Records drawn from a dataset =
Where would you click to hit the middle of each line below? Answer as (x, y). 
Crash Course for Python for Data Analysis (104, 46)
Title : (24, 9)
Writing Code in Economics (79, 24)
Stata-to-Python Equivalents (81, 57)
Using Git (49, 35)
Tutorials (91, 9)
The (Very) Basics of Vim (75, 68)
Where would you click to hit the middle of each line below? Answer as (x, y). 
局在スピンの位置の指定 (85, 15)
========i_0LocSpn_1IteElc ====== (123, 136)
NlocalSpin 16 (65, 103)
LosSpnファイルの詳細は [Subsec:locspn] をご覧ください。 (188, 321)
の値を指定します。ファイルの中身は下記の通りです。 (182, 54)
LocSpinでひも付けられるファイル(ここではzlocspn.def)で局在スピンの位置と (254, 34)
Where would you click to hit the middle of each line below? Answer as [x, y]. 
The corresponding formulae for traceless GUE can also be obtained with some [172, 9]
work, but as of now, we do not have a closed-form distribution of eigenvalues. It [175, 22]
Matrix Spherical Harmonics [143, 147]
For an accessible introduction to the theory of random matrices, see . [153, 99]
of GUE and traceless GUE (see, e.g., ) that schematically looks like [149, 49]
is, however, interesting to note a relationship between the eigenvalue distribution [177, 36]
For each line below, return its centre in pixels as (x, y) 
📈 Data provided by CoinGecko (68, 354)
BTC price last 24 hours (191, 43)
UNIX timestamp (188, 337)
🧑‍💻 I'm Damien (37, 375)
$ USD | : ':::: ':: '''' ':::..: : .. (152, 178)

---

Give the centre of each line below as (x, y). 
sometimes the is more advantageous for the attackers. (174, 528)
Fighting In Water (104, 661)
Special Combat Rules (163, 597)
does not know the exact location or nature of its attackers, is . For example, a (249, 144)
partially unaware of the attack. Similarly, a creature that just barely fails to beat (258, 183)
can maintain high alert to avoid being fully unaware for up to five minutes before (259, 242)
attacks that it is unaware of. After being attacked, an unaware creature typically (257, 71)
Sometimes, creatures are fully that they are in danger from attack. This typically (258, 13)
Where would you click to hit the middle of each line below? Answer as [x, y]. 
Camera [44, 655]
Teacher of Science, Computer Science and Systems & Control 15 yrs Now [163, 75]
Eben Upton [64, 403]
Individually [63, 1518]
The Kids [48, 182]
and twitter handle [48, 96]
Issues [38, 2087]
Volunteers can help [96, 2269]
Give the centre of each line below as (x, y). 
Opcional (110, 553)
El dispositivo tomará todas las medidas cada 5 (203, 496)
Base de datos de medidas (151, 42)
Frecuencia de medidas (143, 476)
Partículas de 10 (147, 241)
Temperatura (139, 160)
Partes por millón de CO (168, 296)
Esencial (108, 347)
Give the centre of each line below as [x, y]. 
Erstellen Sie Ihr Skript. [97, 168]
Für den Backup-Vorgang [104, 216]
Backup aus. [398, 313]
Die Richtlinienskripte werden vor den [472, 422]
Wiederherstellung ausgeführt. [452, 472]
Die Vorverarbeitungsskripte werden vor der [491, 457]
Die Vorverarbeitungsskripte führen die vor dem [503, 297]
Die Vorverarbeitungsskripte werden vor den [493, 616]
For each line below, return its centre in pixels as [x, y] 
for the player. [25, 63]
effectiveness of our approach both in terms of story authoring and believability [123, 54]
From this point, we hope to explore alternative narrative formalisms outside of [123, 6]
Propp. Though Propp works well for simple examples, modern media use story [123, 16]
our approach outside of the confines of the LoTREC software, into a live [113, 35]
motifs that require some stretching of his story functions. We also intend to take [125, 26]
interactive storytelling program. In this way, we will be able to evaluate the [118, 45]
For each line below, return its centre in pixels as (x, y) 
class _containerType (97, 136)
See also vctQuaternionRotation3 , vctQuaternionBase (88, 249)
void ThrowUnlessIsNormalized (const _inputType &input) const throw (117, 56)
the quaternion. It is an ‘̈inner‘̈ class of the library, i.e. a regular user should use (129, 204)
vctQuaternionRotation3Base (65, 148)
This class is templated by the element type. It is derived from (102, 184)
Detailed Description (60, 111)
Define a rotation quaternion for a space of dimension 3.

TASK OBJECTIVE = Work out how many lines in the records above contain the word "being", and reply with that number alone.

RESULT OF THIS EXERCISE = 2